Your objective: Take the line containing "Get the time changed on the MAR" and every line after it to the end of the data, and write them out exactly as they appear.

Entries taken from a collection
[Start of Attachment]

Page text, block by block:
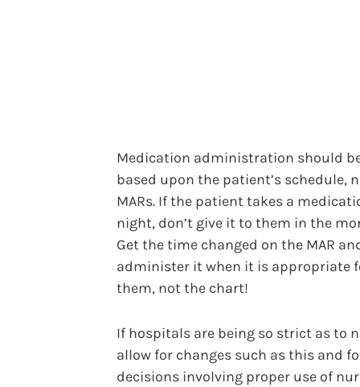
Medication administration should
based upon the patient’s schedule,
MARs. If the patient takes a
night, don’t give it to them in the
Get the time changed on the MAR
administer it when it is appropriate
them, not the chart!
If hospitals are being so strict as to
allow for changes such as this and
decisions involving proper use of

[End of Attachment]

Solution to this problem:
Get the time changed on the MAR
administer it when it is appropriate
them, not the chart!
If hospitals are being so strict as to
allow for changes such as this and
decisions involving proper use of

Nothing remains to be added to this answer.